In order to build, improve or maintain strength, muscular overload is necessary in any strength and conditioning protocol. To do this requires the application of external resistance or loading, and there are many ways to achieve this – eg free weights, machine weights, hydraulic or inertial systems, elastic bands and springs, bodyweight exercise etc. Regardless of the actual method used to apply resistance, that applied resistance can be categorized as follows:
· Isotonic – muscles work against constant weight/loading (eg lifting free weights or using machine weights).
· Isometric – muscles work at a constant (fixed) position regardless of load (eg core strengthening exercises such as holding a static plank position).
· Isokinetic – muscles work at a constant velocity regardless of load. No matter how hard you exert force, the speed of movement of the muscle being used remains the same.
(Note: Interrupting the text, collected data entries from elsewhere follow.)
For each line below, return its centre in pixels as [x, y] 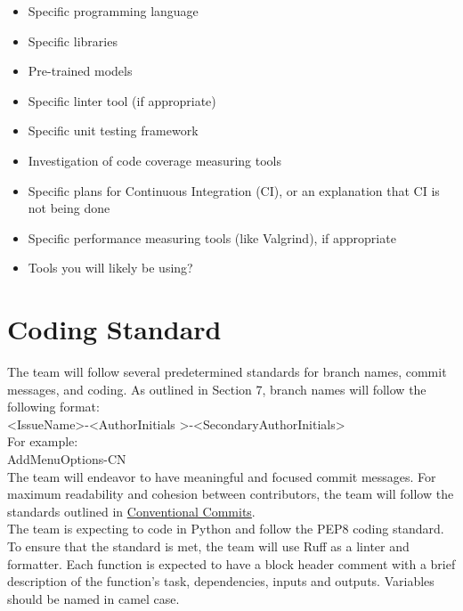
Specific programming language [113, 11]
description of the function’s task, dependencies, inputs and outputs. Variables [221, 581]
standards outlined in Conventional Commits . [131, 511]
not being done [69, 208]
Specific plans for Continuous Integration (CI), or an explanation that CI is [234, 190]
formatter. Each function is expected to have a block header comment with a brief [231, 563]
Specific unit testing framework [113, 130]
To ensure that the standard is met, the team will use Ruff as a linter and [208, 546]
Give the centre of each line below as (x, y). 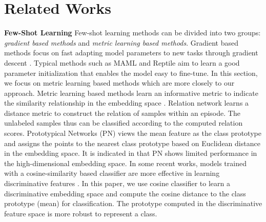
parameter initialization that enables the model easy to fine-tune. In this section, (131, 73)
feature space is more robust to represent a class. (81, 213)
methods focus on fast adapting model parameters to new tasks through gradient (131, 53)
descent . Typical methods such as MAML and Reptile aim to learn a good (122, 62)
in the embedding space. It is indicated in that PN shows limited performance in (131, 153)
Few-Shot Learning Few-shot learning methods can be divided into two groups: (132, 33)
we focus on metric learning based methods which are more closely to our (119, 83)
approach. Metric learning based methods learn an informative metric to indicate (131, 93)

In most strength and conditioning settings, isotonic loading is employed thanks to the ubiquitous use of free and machine weights, which are conveniently adjusted and relatively inexpensive. However, in theory at least, isokinetic (sometimes called ‘isovelocity’) training devices offer some distinct advantages. In particular, isokinetic training allows maximum tension and loading to be applied to a muscle at all points through its range of motion; this is in contrast to conventional resistance (isotonic training), where the loading has to be chosen for a particular range of motion, meaning that at other points in the movement, the loading is less than optimal. An example of this is biceps curls, where, due to the physics of levers and muscle architecture, the muscles can exert high levels of force in the 60-120 degree range, but far less above and below this movement range (see figure 1).